Die steu­er­li­chen Ver­fah­ren betref­fend die Umsatz­steu­er­vor­anmel­dun­gen einer­seits und die Umsatz­steu­er­jah­res­er­klä­rung ande­rer­seits sind steu­er­recht­lich selbst­stän­dig und kön­nen sich zeit­lich über­schnei­den 2. Dabei löst die Fest­set­zung der Jah­res­um­satz­steu­er die Vor­aus­zah­lungs­fest­set­zun­gen für die zukünf­ti­ge sach­lich­recht­li­che Beur­tei­lung des Steu­er­an­spruchs ab, ohne aber die Steu­er­fest­set­zung für die Vor­anmel­dungs­zeit­räu­me auf­zu­he­ben oder zu ändern und ohne Aus­sa­gen über ihre mate­ri­el­le Rich­tig­keit zu tref­fen 3. Auch wird die Fäl­lig­keit rück­stän­di­ger Umsatz­steu­er­vor­aus­zah­lun­gen durch die Fäl­lig­keit eines sich even­tu­ell aus der Jah­res­er­klä­rung erge­ben­den Unter­schieds­be­trags zu Guns­ten des Finanz­amts nicht berührt (§ 18 Abs. 4 Satz 3 UStG). Auf der ande­ren Sei­te ist ein sich gege­be­nen­falls aus einer Umsatz­steu­er­vor­anmel­dung erge­ben­der Über­schuss nach Zustim­mung des Finanz­am­tes (§ 168 Satz 2 AO) als Erstat­tungs­be­trag ohne beson­de­ren Antrag aus­zu­zah­len; er ist nicht auf die Jah­res­er­klä­rung vor­zu­tra­gen 4.

Auf­grund der ver­fah­rens­recht­li­chen Selbst­stän­dig­keit bei­der Arten von Steu­er­an­mel­dun­gen ent­bin­det die Abga­be wahr­heits­ge­mä­ßer Umsatz­steu­er­vor­anmel­dun­gen den Unter­neh­mer nicht von der Pflicht zur Abga­be einer Umsatz­steu­er­jah­res­er­klä­rung. Umge­kehrt lässt eine zutref­fen­de Umsatz­steu­er­jah­res­er­klä­rung die steu­er­recht­li­che Pflicht zur Ein­rei­chung noch aus­ste­hen­der Umsatz­steu­er­vor­anmel­dun­gen nicht ent­fal­len 5. Dies gilt selbst dann, wenn sich die Sum­me der Vor­aus­zah­lun­gen mit der Steu­er für den Besteue­rungs­zeit­raum deckt 6.

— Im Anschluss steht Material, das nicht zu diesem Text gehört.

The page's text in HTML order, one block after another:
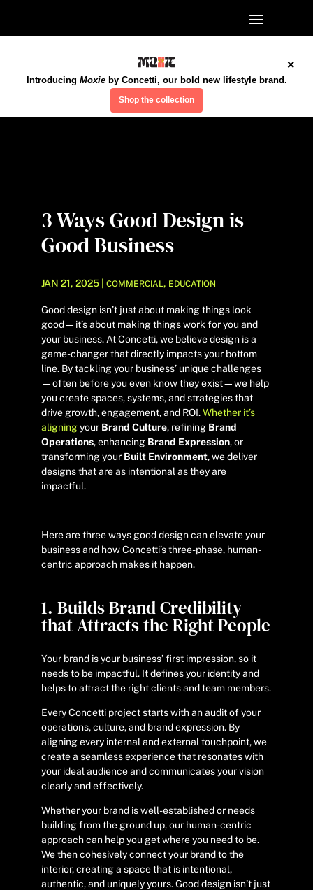
×
Introducing Moxieby Concetti, our bold new lifestyle brand.
Shop the collection
3 Ways Good Design is
Good Business
JAN 21, 2025 COMMERCIAL, EDUCATION
Good design isn’t just about making things look
good—it’s about making things work for you and
your business. At Concetti, we believe design is a
game-changer that directly impacts your bottom
line. By tackling your business’ unique challenges
—often before you even know they exist—we help
you create spaces, systems, and strategies that
drive growth, engagement, and ROI.Whether it’s
aligningyour Brand Culture, refining Brand
Operations, enhancing Brand Expression, or
transforming your Built Environment, we deliver
designs that are as intentional as they are
impactful.
Here are three ways good design can elevate your
business and how Concetti’s three-phase, human-
centric approach makes it happen.
1. Builds Brand Credibility
that Attracts the Right People
Your brand is your business’ first impression, so it
needs to be impactful. It defines your identity and
helps to attract the right clients and team members.
Every Concetti project starts with an audit of your
operations, culture, and brand expression. By
aligning every internal and external touchpoint, we
create a seamless experience that resonates with
your ideal audience and communicates your vision
clearly and effectively.
Whether your brand is well-established or needs
building from the ground up, our human-centric
approach can help you get where you need to be.
We then cohesively connect your brand to the
interior, creating a space that is intentional,
authentic, and uniquely yours. Good design isn’t just
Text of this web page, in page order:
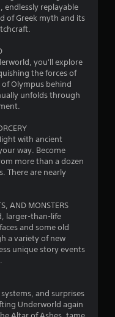
.
s
t
s
u
t
o
5
endlessly replayable
of Greek myth and its
you'll explore
the forces of
Olympus behind
unfolds through
with ancient
way. Become
more than a dozen
There are nearly
AND MONSTERS
larger-than-life
and some old
a variety of new
unique story events
and surprises
Underworld again
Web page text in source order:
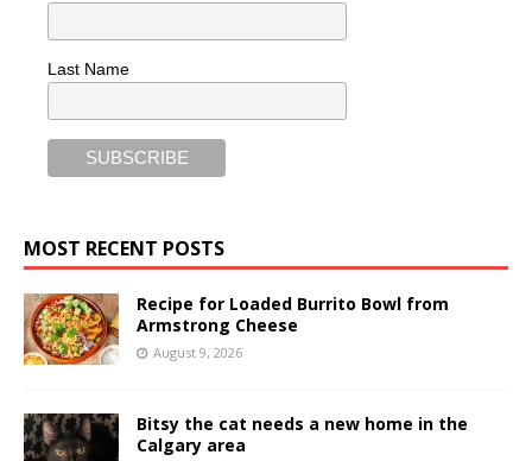
Last Name
MOST RECENT POSTS
Recipe for Loaded Burrito Bowl from
Armstrong Cheese
August 9, 2026
Bitsy the cat needs a new home in the
Calgary area
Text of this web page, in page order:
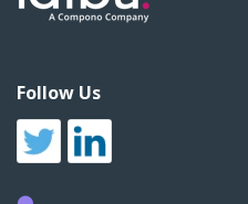
Follow Us
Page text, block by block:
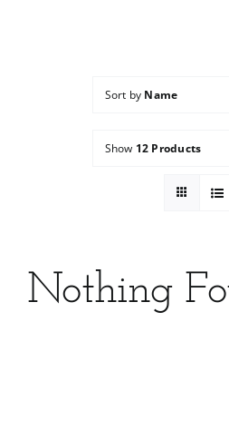
Sort by Name
Show 12 Products
Nothing
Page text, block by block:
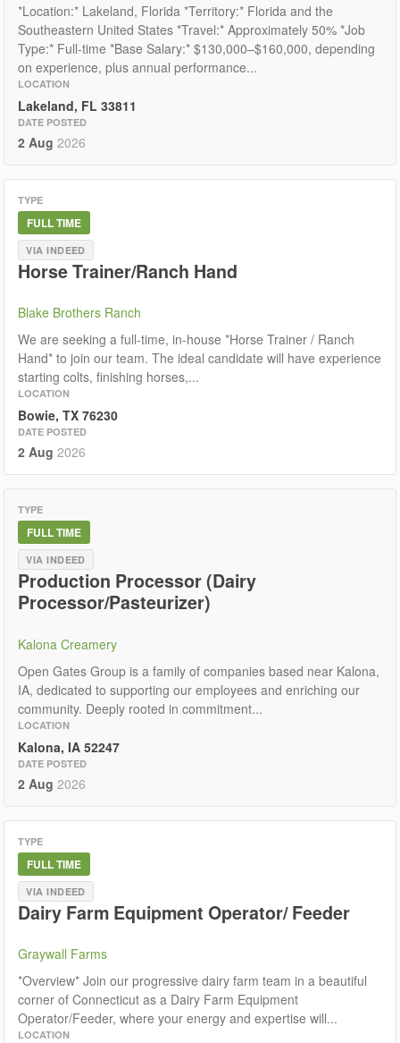
*Location:* Lakeland, Florida *Territory:* Florida and the
Southeastern United States *Travel:* Approximately 50% *Job
Type:* Full-time *Base Salary:* $130,000–$160,000, depending
on experience, plus annual performance...
LOCATION
Lakeland, FL 33811
DATE POSTED
2 Aug 2026
TYPE
FULL TIME
VIA INDEED
Horse Trainer/Ranch Hand
Blake Brothers Ranch
We are seeking a full-time, in-house *Horse Trainer / Ranch
Hand* to join our team. The ideal candidate will have experience
starting colts, finishing horses,...
LOCATION
Bowie, TX 76230
DATE POSTED
2 Aug 2026
TYPE
FULL TIME
VIA INDEED
Production Processor (Dairy
Processor/Pasteurizer)
Kalona Creamery
Open Gates Group is a family of companies based near Kalona,
IA, dedicated to supporting our employees and enriching our
community. Deeply rooted in commitment...
LOCATION
Kalona, IA 52247
DATE POSTED
2 Aug 2026
TYPE
FULL TIME
VIA INDEED
Dairy Farm Equipment Operator/ Feeder
Graywall Farms
*Overview* Join our progressive dairy farm team in a beautiful
corner of Connecticut as a Dairy Farm Equipment
Operator/Feeder, where your energy and expertise will...
LOCATION

Nach der Recht­spre­chung des Bun­des­ge­richts­hofs ste­hen Steu­er­hin­ter­zie­hun­gen wegen der Ver­let­zung der Pflicht zur recht­zei­ti­gen Abga­be wahr­heits­ge­mä­ßer Umsatz­steu­er­vor­anmel­dun­gen und sol­che, bezo­gen auf die Pflicht zur recht­zei­ti­gen Ein­rei­chung einer zutref­fen­den Umsatz­steu­er­jah­res­er­klä­rung, auch dann im Ver­hält­nis der Tat­mehr­heit zuein­an­der, wenn sie das­sel­be Kalen­der­jahr betref­fen 7. Auf­grund der steu­er­recht­li­chen Selbst­stän­dig­keit bei­der Besteue­rungs­ver­fah­ren (vgl. oben Abschnitt aa) kommt einer fal­schen Umsatz­steu­er­jah­res­er­klä­rung (§ 18 Abs. 3 UStG) im Ver­hält­nis zu vor­an­ge­gan­ge­nen unzu­tref­fen­den monat­li­chen Umsatz­steu­er­vor­anmel­dun­gen in dem­sel­ben Kalen­der­jahr (§ 18 Abs. 1 UStG) in steu­er­straf­recht­li­cher Hin­sicht ein selb­stän­di­ger Unrechts­ge­halt zu. Jede Steu­er­an­mel­dung hat einen eigen­stän­di­gen Erklä­rungs­wert, der auch durch die Zusam­men­fas­sung in der Jah­res­er­klä­rung nicht deckungs­gleich wird 8.

Somit ver­wirk­licht der Täter mit der Abga­be einer unrich­ti­gen Umsatz­steu­er­jah­res­er­klä­rung wei­te­res Hand­lungs­un­recht und schafft zudem neu­es Erfolgs­un­recht, indem er eine eigen­stän­di­ge Gefähr­dung für das Umsatz­steu­er­auf­kom­men her­bei­führt. Des­halb ist die Steu­er­hin­ter­zie­hung auf­grund der Ver­let­zung der Pflicht zur (recht­zei­ti­gen) Abga­be einer wahr­heits­ge­mä­ßen Umsatz­steu­er­jah­res­er­klä­rung auch nicht mit­be­straf­te Nach­tat, wenn der Täter bereits wegen Ver­let­zung sei­ner Pflicht zur (recht­zei­ti­gen) Abga­be zutref­fen­der Umsatz­steu­er­vor­anmel­dun­gen straf­bar ist 9. Dies gilt selbst dann, wenn die unrich­ti­gen Anga­ben in der Umsatz­steu­er­jah­res­an­mel­dung und vor­an­ge­gan­ge­nen Umsatz­steu­er­vor­anmel­dun­gen inhalt­lich über­ein­stim­men 10.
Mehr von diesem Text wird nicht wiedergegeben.